RFI : Est-ce qu’on peut mesurer l’impact du Covid-19 sur le continent africain six mois après que l’Organisation mondiale de la santé (OMS) a déclaré la vague épidémique de Covid-19 comme pandémie ?
Tidjane Thiam : Oui. Je crois que l’impact en termes de santé est lourd. Je souhaite vraiment saluer la mémoire ici de toutes les victimes et de toutes les familles qui ont été affectées par ça, y compris aussi les personnels de santé. Cela dit, le bilan reste moins lourd que dans d’autres parties du monde. Là où il y a eu un impact plus sévère, c’est sur le plan économique. Si vous regardez en fait ce qui se passe : les pays développés ont fait des interventions massives -on parle de 13 000 milliards de dollars-, ce qui fait que l’économie globale, l’économie des pays développés n’a pas tellement souffert, mais les pays moins développés ont été très affectés avec des exportations en baisse de 20% dans les pays pauvres, des investissements étrangers en baisse de 33%, et aussi des revenus transférés par les émigrés, qui sont des ressources importantes pour beaucoup de pays, en baisse de 22%. Tout cela, ce sont des chocs économiques assez sérieux.

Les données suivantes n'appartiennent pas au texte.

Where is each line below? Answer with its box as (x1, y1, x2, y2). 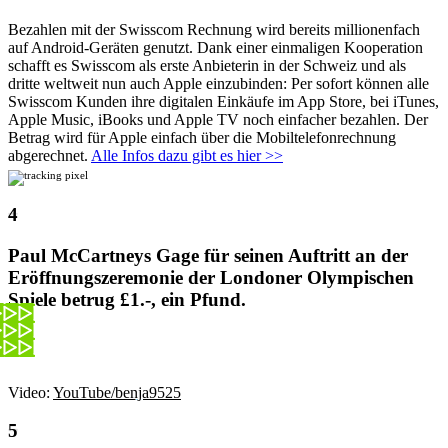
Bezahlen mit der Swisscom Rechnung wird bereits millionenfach (8, 20, 420, 38)
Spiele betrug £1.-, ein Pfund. (8, 288, 246, 310)
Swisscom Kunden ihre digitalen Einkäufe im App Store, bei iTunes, (8, 92, 439, 110)
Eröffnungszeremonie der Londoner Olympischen (8, 266, 414, 288)
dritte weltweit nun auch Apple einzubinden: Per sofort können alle (8, 74, 429, 92)
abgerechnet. (8, 146, 91, 164)
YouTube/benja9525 (53, 383, 181, 401)
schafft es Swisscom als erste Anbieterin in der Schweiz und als (8, 56, 406, 74)
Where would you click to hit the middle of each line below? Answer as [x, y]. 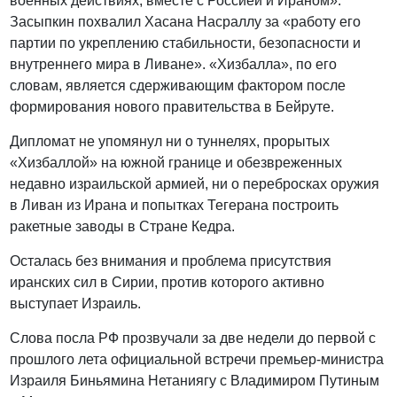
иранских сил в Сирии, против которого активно [167, 283]
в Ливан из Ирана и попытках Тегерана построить [175, 206]
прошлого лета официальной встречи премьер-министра [197, 360]
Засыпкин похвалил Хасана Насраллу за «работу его [186, 22]
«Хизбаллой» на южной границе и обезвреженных [176, 163]
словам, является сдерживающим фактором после [178, 86]
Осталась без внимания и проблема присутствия [171, 261]
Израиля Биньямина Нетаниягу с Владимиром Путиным [195, 381]
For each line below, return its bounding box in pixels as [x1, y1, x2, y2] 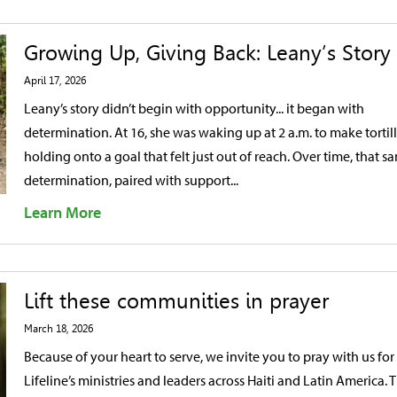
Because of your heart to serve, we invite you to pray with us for [24, 347, 394, 365]
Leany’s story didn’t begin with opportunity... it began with [24, 99, 364, 117]
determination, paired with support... [24, 171, 238, 189]
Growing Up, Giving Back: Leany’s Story [24, 41, 391, 66]
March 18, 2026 [24, 323, 93, 335]
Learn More [24, 202, 101, 222]
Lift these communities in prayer [24, 289, 329, 314]
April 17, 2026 [24, 74, 86, 87]
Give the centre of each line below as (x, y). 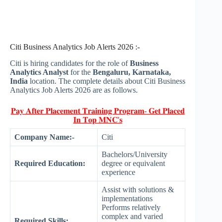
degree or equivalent (133, 164)
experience (118, 172)
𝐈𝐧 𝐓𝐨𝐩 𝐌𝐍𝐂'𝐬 (98, 120)
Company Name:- (44, 137)
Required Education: (50, 164)
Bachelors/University (135, 155)
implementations (127, 199)
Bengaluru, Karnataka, (132, 72)
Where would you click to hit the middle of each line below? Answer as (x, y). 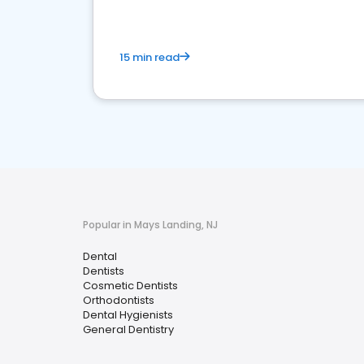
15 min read (149, 57)
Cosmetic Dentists (130, 286)
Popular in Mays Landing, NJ (150, 225)
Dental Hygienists (128, 315)
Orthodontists (119, 300)
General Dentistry (128, 329)
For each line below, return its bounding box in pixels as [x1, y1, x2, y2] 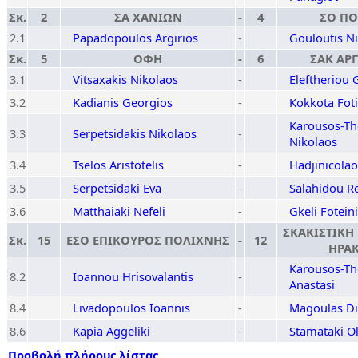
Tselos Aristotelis [73, 157, 164, 173]
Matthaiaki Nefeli [73, 203, 165, 219]
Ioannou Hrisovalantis [73, 268, 193, 284]
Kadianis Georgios [73, 94, 173, 110]
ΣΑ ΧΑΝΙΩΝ [113, 9, 182, 25]
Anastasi [289, 276, 335, 292]
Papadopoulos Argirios [73, 30, 198, 46]
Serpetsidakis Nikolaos [73, 125, 197, 141]
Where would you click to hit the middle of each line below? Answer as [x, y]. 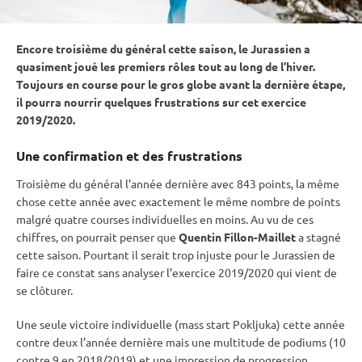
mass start [204, 324]
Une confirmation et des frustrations [129, 156]
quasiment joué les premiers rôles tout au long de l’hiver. [166, 67]
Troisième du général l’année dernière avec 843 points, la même [178, 184]
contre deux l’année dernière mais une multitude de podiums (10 [181, 342]
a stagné [318, 237]
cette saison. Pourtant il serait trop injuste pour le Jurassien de [176, 255]
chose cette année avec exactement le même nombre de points [178, 202]
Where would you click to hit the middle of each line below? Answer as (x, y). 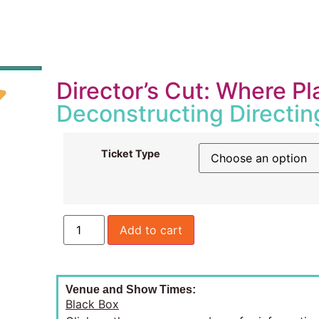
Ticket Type (131, 154)
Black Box (92, 304)
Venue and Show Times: (130, 289)
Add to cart (151, 230)
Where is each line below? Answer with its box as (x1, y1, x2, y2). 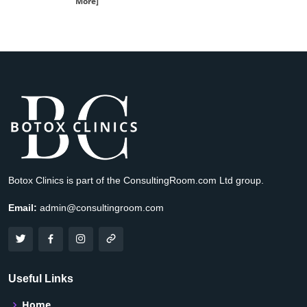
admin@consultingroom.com (37, 202, 164, 214)
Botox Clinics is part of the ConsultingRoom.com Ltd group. (8, 175, 264, 186)
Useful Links (8, 273, 73, 285)
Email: (8, 202, 37, 214)
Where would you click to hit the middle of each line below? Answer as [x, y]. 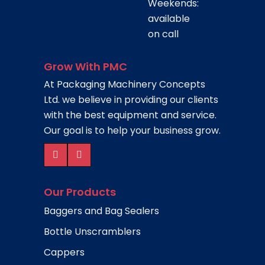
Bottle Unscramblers [92, 232]
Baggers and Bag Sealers [101, 211]
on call [163, 34]
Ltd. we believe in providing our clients [131, 100]
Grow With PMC [85, 67]
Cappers [64, 252]
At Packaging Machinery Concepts [125, 84]
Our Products [80, 192]
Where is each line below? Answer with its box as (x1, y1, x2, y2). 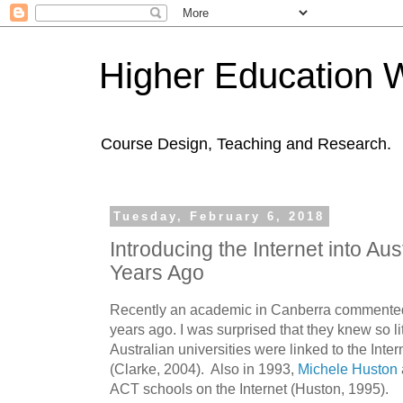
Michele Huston (298, 360, 398, 377)
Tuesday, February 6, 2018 (113, 210, 326, 223)
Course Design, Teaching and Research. (101, 135, 391, 153)
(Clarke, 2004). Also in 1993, (110, 360, 298, 377)
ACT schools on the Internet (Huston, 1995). (110, 380, 389, 397)
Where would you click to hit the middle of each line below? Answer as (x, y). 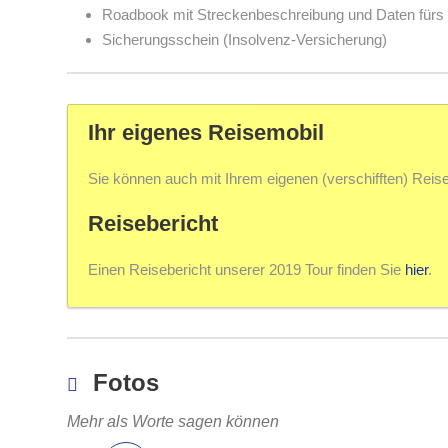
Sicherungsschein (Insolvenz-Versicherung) (244, 39)
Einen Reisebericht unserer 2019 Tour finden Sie (246, 269)
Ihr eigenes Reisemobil (206, 132)
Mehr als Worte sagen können (173, 421)
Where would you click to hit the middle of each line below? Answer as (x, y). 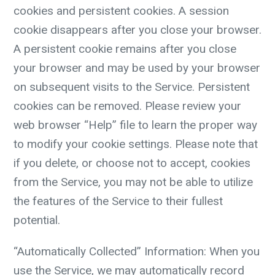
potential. (37, 220)
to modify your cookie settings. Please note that (136, 144)
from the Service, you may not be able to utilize (133, 182)
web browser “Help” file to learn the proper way (135, 125)
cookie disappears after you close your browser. (137, 30)
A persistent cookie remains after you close (125, 49)
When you (233, 251)
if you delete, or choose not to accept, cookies (132, 163)
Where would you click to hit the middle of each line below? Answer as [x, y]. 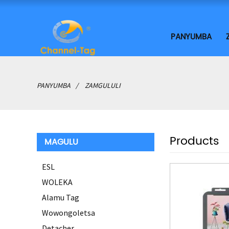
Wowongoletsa [68, 213]
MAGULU [61, 142]
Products [194, 141]
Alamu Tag [61, 197]
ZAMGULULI [103, 85]
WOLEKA [57, 182]
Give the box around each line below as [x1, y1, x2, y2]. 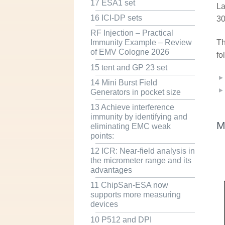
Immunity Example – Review [90, 38, 192, 47]
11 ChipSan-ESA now [90, 181, 168, 190]
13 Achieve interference [90, 103, 174, 112]
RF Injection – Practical [90, 29, 173, 38]
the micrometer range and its [90, 156, 191, 165]
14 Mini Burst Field [90, 78, 157, 87]
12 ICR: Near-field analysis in [90, 147, 195, 156]
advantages [90, 166, 132, 175]
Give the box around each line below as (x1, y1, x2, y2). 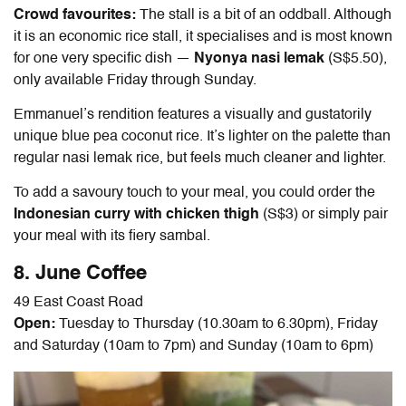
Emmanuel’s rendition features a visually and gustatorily (14, 107, 372, 122)
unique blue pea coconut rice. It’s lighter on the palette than (14, 129, 391, 144)
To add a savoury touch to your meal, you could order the (14, 185, 375, 200)
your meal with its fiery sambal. (14, 228, 210, 244)
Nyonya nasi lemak (194, 51, 328, 66)
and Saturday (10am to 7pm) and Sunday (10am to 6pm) (14, 338, 377, 353)
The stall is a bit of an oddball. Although (140, 7, 391, 23)
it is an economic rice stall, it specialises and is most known (14, 29, 392, 44)
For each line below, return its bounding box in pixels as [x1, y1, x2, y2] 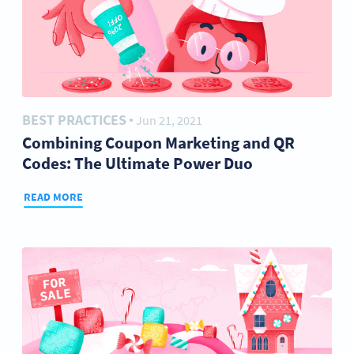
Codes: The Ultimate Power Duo [22, 153, 253, 174]
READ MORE [24, 190, 83, 204]
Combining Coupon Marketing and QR [22, 132, 295, 153]
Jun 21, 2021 [136, 112, 202, 128]
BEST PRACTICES [22, 111, 126, 129]
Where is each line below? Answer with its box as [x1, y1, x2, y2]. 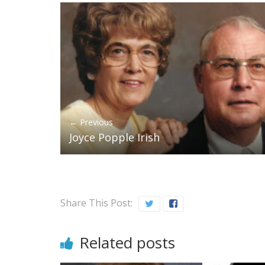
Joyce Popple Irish [69, 130, 160, 144]
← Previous [69, 116, 113, 128]
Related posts [79, 232, 175, 254]
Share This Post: [60, 196, 132, 210]

On estime que les Africains sont 100 fois moins touchés que les Européens. Est-ce qu’on explique cette relative bonne nouvelle ?
C’est vrai que c’est une bonne nouvelle. On compte les morts en Afrique en dizaine de milliers pour une population d’un milliard 300 millions de personnes. Donc, ce sont des chiffres beaucoup plus faibles qu’ailleurs. Donc, on s’en réjouit.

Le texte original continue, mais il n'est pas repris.